How can QA rely on Penetration Testing?

Your QA team will generally not have the expert knowledge to source penetration testing anywhere other than from a 3rd party. The results often impact Ops as well as Dev, so QA are often not directly involved, as they are primarily focussed on the application, not how it sits in the wider enterprise archetcture.


Bringing It All Together

There are so many different ways to test our software and yet I see a lot of enterprises completely ignoring half of them. Even when there is some knowledge of the different classes of test, it’s deemed too difficult to use more than a very limited number of strategies.

I’ve seen software teams write almost no unit tests or developer written integration tests and then hand over stories to a QA team who write endless UI automation tests. Why is this a bad thing? I think people forget that the test pyramid is about where business value is maximised; it isn’t an over-simplification taught to newbies and university students, it reflects something real.

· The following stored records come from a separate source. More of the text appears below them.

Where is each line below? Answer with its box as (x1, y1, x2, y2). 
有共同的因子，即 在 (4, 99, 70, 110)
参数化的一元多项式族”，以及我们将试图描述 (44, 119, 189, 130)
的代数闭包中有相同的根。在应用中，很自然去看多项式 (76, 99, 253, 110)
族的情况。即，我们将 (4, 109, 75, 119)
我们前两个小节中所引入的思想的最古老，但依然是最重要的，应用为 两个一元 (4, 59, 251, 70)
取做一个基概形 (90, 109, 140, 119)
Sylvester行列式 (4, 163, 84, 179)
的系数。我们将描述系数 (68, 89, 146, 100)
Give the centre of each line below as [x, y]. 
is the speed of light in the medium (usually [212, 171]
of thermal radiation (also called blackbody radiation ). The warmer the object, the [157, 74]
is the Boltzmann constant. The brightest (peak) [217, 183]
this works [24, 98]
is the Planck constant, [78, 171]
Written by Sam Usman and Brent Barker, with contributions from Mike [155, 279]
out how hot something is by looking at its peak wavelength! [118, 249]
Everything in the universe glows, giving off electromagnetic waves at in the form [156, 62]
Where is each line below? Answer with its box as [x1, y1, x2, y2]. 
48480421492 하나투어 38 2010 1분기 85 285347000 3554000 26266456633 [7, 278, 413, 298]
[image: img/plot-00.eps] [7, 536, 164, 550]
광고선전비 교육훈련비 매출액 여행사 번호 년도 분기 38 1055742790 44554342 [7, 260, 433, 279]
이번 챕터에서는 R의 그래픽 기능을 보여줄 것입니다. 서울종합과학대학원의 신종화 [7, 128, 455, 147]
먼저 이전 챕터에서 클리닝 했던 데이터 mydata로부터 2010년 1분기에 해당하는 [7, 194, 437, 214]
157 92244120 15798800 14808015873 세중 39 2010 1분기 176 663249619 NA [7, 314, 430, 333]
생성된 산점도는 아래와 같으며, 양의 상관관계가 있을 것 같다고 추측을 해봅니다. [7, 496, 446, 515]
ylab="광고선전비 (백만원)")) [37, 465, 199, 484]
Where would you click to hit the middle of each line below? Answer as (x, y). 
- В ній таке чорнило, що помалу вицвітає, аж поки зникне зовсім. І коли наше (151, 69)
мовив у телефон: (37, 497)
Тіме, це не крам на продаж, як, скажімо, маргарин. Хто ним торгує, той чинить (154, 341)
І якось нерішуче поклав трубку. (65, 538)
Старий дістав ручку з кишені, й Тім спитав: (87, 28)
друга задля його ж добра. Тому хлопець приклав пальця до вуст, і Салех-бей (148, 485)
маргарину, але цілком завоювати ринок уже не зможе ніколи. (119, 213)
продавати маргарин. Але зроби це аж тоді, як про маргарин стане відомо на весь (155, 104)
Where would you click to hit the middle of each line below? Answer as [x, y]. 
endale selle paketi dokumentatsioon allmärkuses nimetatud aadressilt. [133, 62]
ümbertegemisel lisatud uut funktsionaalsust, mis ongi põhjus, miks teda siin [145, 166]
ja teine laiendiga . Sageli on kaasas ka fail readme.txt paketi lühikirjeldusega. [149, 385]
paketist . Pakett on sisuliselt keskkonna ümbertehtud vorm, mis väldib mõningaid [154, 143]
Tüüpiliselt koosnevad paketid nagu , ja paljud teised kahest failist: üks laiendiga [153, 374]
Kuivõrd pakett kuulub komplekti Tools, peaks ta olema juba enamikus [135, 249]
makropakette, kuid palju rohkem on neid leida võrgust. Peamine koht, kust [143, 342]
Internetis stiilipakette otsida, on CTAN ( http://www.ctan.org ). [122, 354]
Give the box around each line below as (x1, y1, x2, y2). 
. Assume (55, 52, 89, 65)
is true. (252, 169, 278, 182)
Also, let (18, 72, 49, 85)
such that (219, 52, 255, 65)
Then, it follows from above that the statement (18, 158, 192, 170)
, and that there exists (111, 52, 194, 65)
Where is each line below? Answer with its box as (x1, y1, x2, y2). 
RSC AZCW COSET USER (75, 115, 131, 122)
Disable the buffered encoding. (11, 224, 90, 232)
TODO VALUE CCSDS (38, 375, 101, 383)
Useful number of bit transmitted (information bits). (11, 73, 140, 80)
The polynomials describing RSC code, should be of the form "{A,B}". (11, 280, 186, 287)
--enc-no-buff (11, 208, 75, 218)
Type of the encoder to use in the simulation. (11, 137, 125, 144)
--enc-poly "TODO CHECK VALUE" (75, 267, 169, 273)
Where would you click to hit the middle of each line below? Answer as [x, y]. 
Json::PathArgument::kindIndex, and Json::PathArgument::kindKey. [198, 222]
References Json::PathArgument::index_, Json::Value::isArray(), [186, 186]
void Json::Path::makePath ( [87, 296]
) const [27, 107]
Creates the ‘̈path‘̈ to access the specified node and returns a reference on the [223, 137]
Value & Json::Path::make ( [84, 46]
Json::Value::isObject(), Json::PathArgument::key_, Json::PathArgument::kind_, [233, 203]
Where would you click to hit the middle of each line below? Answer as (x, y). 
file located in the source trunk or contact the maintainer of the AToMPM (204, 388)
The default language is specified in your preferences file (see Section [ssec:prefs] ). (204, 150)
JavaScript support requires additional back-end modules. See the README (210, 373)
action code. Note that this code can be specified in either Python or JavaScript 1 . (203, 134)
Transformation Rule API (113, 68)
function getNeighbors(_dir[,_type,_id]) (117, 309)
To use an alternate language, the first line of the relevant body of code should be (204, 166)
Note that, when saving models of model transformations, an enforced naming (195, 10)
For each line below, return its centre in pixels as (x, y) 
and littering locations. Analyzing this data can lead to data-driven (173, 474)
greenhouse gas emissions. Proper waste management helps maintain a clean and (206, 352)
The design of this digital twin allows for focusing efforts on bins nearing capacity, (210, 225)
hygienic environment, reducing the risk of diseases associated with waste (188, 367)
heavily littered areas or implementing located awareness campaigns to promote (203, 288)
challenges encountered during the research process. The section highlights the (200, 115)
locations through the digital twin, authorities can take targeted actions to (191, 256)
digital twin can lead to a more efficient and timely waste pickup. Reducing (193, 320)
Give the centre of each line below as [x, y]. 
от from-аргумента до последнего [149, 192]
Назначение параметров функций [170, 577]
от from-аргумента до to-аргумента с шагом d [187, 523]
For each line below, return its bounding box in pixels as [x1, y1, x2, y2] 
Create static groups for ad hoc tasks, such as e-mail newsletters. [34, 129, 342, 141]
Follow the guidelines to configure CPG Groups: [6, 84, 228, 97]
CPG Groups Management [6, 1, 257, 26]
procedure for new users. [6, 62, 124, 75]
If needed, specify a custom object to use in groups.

Here is my list of test types in the pyramid:

My test pyramid

Notice that I haven’t included Consumer Contracts in my list. This is because Consumer Contracts can be ran at Unit, Integration, or Component levels, so they are cross-cutting in their way.

In case you need reminding: the higher the test type is on the pyramid, the more expensive it is to fix a bug which is discovered there.

The higher levels of the pyramid are often over-inflated because the QA effort is focused on testing, and not on assuring quality. In an environment where a piece of work is ‘thrown over the fence’ to the QA team, there is little trust (or interest) in any efforts the developer might have already gone to in the name of quality. This leads to inefficiently testing endless combinations of request properties of API’s or endless possibilities of paths a user could navigate through a web application.

If the software team can build an environment of trust and collaboration, it becomes easier for QA to work closer with developers and combine efforts for test coverage. Some business logic in an API being hit by a web application could be tested with 100% certainty at the unit level, leaving integration tests to prove the points of integration, and just a handful of UI tests to make sure the application handles any differing responses correctly.

This is only possible with trust and collaboration between QA and Developers.

Distrust and suspicion leads to QA ignoring the absolute proof of a suite of passing tests which fully define the business logic being written.

What does it mean?

Software development is a team effort. Developers need to know how their code will be tested, QA need to know what testing the developer will do, even Architects need to pay attention to the testability of what they design; and if something isn’t working, people need to talk to each other and fix the problem.

Managers of software teams all too often focus on getting everyone to do their bit as well as possible, overlooking the importance of collaborative skills; missing the most important aspect of software delivery.